「風呂敷を広げる」新規、「文脈を紡ぐ」既存 必要なスキルの違い
新規獲得と既存顧客拡大。それぞれに求められるスキルセットの違いについて、両名の見解は興味深い一致を見せた。
川嶋氏は、どちらにも共通して「信頼関係構築力」と「ヒアリング力」が必要だと前置きしたうえで、その質の違いを指摘する。
「新規営業は、ある種『風呂敷を広げる力』や、決裁者にたどり着く突破力が求められます。一方、既存のお客様と対峙する際は、過去の会話や蓄積されたデータを紐ときながら文脈を紡ぐ力が必要です。さらに言えば、自分の後任にスムーズに引き継ぐために、日々の活動ログを真面目にコツコツ入力するといった、地道な遂行能力も重要になります」(川嶋氏)

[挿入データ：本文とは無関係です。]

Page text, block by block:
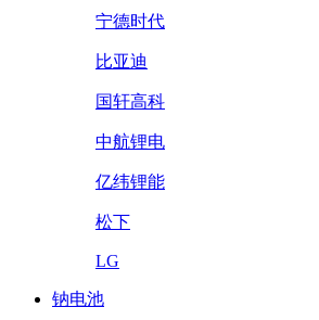
宁德时代
比亚迪
国轩高科
中航锂电
亿纬锂能
松下
LG
钠电池
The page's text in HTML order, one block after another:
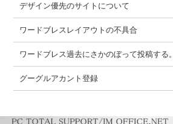
デザイン優先のサイトについて
ワードブレスレイアウトの不具合
ワードブレス過去にさかのぼって投稿する。
グーグルアカント登録
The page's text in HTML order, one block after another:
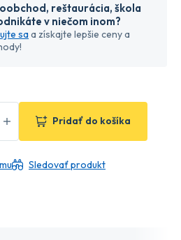
reštaurácia, škola
v niečom inom?
saa získajte lepšie ceny a
Pridať do košíka
Sledovať produkt
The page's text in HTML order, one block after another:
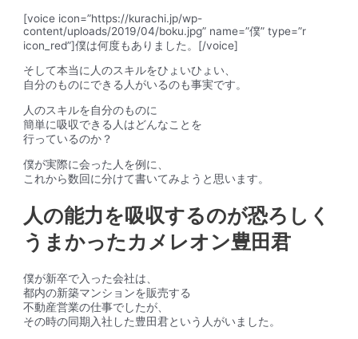
[voice icon=”https://kurachi.jp/wp-
content/uploads/2019/04/boku.jpg” name=”僕” type=”r
icon_red”]僕は何度もありました。[/voice]
そして本当に人のスキルをひょいひょい、
自分のものにできる人がいるのも事実です。
人のスキルを自分のものに
簡単に吸収できる人はどんなことを
行っているのか？
僕が実際に会った人を例に、
これから数回に分けて書いてみようと思います。
人の能力を吸収するのが恐ろしく
うまかったカメレオン豊田君
僕が新卒で入った会社は、
都内の新築マンションを販売する
不動産営業の仕事でしたが、
その時の同期入社した豊田君という人がいました。
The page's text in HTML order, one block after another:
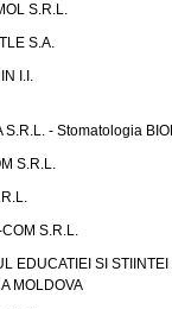
S.R.L.
S.A.
I.I.
S.R.L. - Stomatologia
S.R.L.
S.R.L.
EDUCATIEI SI STIINTEI
MOLDOVA
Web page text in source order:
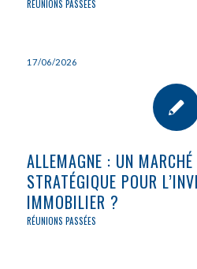
RÉUNIONS PASSÉES
17/06/2026
ALLEMAGNE : UN
STRATÉGIQUE POUR
IMMOBILIER ?
RÉUNIONS PASSÉES
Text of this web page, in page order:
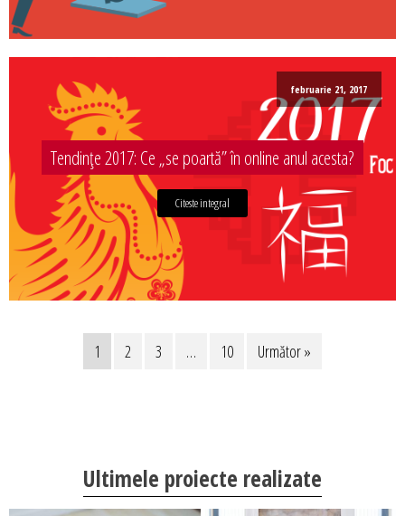
februarie 21, 2017
Tendințe 2017: Ce „se poartă” în online anul acesta?
Citeste integral
1 2 3 … 10 Următor »
Ultimele proiecte realizate
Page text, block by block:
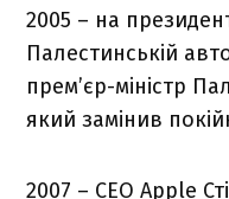
2005 – на
Палестинській
прем’єр-міністр
який замінив
2007 – CEO Apple
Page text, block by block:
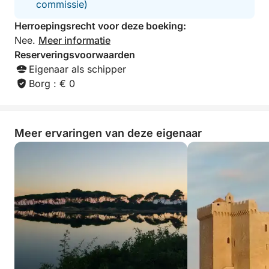
complementeren.
Inbegrepen bij de ervaring: diverse aperitieven,
frisdranken, rosé, water, snorkeluitrusting en
zwemtijd.
Laat u verleiden door een intieme en elegante
middagcruise naar de Lérins-eilanden. Boek nu uw
momenten voor de Franse Rivièra!
commissie)
Herroepingsrecht voor deze boeking:
Nee. Meer informatie
Reserveringsvoorwaarden
Eigenaar als schipper
Borg : € 0
Meer ervaringen van deze eigenaar
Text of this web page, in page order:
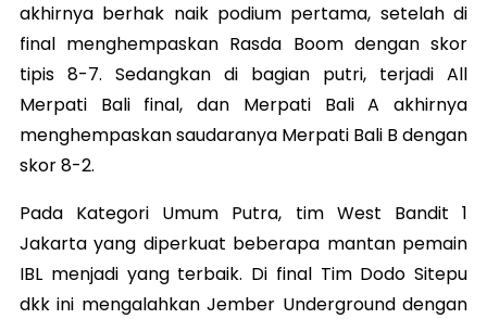
akhirnya berhak naik podium pertama, setelah di
final menghempaskan Rasda Boom dengan skor
tipis 8-7. Sedangkan di bagian putri, terjadi All
Merpati Bali final, dan Merpati Bali A akhirnya
menghempaskan saudaranya Merpati Bali B dengan
skor 8-2.
Pada Kategori Umum Putra, tim West Bandit 1
Jakarta yang diperkuat beberapa mantan pemain
IBL menjadi yang terbaik. Di final Tim Dodo Sitepu
dkk ini mengalahkan Jember Underground dengan
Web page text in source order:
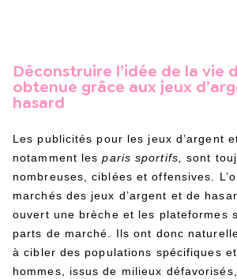
Déconstruire l’idée de la vie
obtenue grâce aux jeux
hasard
Les publicités pour les jeux d’argent
notamment lesparis sportifs, sont
nombreuses, ciblées et offensives.
marchés des jeux d’argent et de
ouvert une brèche et les plateformes
parts de marché. Ils ont donc
à cibler des populations spécifiques
hommes, issus de milieux
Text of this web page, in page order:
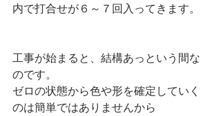
内で打合せが６～７回入ってきます。
工事が始まると、結構あっという間な
のです。
ゼロの状態から色や形を確定していく
のは簡単ではありませんから
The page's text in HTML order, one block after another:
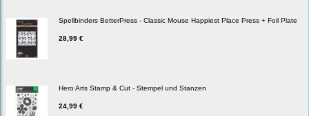
Spellbinders BetterPress - Classic Mouse Happiest Place Press + Foil Plate
28,99 €
Hero Arts Stamp & Cut - Stempel und Stanzen
24,99 €
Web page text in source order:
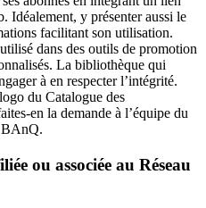
Idéalement, y présenter aussi le
facilitant son utilisation.
dans des outils de promotion
La bibliothèque qui
à en respecter l’intégrité.
du Catalogue des
en la demande à l’équipe du
BAnQ.
ou associée au Réseau

児玉氏もこれに同意し、既存顧客対応の「複雑性」について言及した。
「新規営業はシンプルです。『受注』という明確なゴールに向かって、行動量を積み重ねるパワフルさが大切。しかし、既存営業やカスタマーサクセスは、お客様と長期的なパートナーになることが前提。そこには複雑な判断が求められます」(児玉氏)
競合の動きを察知して活用支援を厚くするのか、トップリレーション強化のために経営層をアサインするのか。無数にある選択肢の中から、リソースを考慮しつつ「今、このお客様に何をすべきか」を瞬時に判断しなければならない。
そのためには、社内外のあらゆるデータを読み解き、社内の開発部門やマーケティング部門を巻き込む「ハブ」としての能力も不可欠となる。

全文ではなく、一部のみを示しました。